When we run tests for sols
(split one long string) and smss
(split many
short strings), they fail with the output suggesting that the strtok
version
produced a different output:
$ make test-sols
diff -q --from-file output/sols-iter output/sols-iter-struct output/sols-strtok
Files output/sols-iter and output/sols-strtok differ
make: *** [Makefile:54: test-sols] Error 1
$ make test-smss
diff -q --from-file output/smss-iter output/smss-iter-struct output/smss-strtok
Files output/smss-iter and output/smss-strtok differ
make: *** [Makefile:54: test-smss] Error 1
This is intentional. Let's see what is different about them in the sols
case:
$ make --silent run > /dev/null
$ wc --lines --total never output/sols-{iter{,-struct},strtok}
1650689 output/sols-iter
1650689 output/sols-iter-struct
1650688 output/sols-strtok
$ diff --from-file output/sols-strtok \
<(head -1650688 output/sols-iter) \
<(head -1650688 output/sols-iter-struct)
$ tail -n 3 output/sols-{iter{,-struct},strtok}
==> output/sols-iter <==
z
z
==> output/sols-iter-struct <==
z
z
==> output/sols-strtok <==
z
z
z
As you can see, strtok
version does not end with an extra white space. This
is because strtok
stops its execution when the last token is the empty
string. The input string as defined in bench.h
ends with a comma as a
delimiter like so: "...z,z,z,". This behavior is indistinguishable from when
the input string ends without a comma: "...z,z,z". I decided to include the
last token in my implementation of iter
and iter-struct
, so that is why it
outputs an excessive empty line at the end.
For the smss
test, you can see that the strtok
version does not output any
white spaces:
$ grep '^$' output/smss-iter | wc -l
1024
$ grep '^$' output/smss-iter-struct | wc -l
1024
$ grep '^$' output/smss-strtok | wc -l
0
$ diff --ignore-blank-lines --from-file output/smss-{iter{,-struct},strtok}
In the implementation of iter
and iter-struct
, you can get this behavior by
not handling the finish
case, thereby freeing a byte-length space in the
stack previously occupied by a boolean flag. I would not necessarily say this
is a bug in strtok
. It is probably more apt to say that the initial interface
ended up being exposed as a public API without caring too much about this
corner case in mind.
Through more digging, i found a SO answer saying:
That's a limitation of strtok. The designers had whitespace-separated tokens in mind.

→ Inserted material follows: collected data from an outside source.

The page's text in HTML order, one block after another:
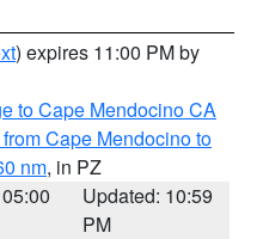
) expires 11:00 PM by
to Cape Mendocino CA
Cape Mendocino to
nm, in PZ
Updated: 10:59
PM
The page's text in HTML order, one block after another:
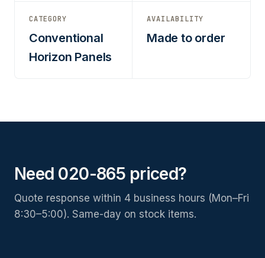
CATEGORY
Conventional
Horizon Panels
AVAILABILITY
Made to order
Need 020-865 priced?
Quote response within 4 business hours (Mon–Fri
8:30–5:00). Same-day on stock items.
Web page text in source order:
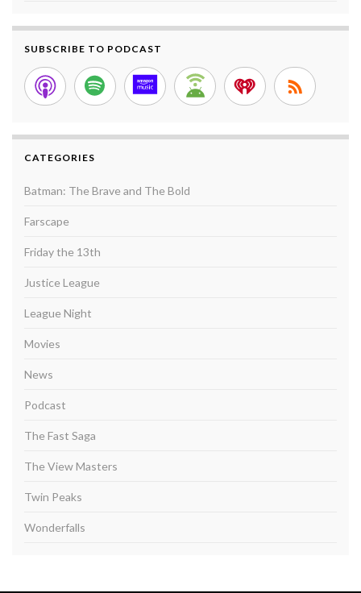
SUBSCRIBE TO PODCAST
CATEGORIES
Batman: The Brave and The Bold
Farscape
Friday the 13th
Justice League
League Night
Movies
News
Podcast
The Fast Saga
The View Masters
Twin Peaks
Wonderfalls
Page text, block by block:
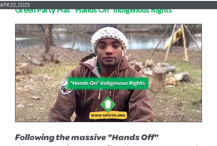
Green Party Has "Hands On" Indigenous Rights
APR 22, 2025
Following the massive "Hands Off"

In the same thread, strsep(3)
function is mentioned, and the man page of
which states that:
The strsep() function was introduced as a replacement for strtok(3), since the latter cannot handle empty fields. However, strtok(3) conforms to C89/C99 and hence is more portable.
delimited-ext.c
has a struct definition for
DelimitedIter2
, which accepts multiple delimiters.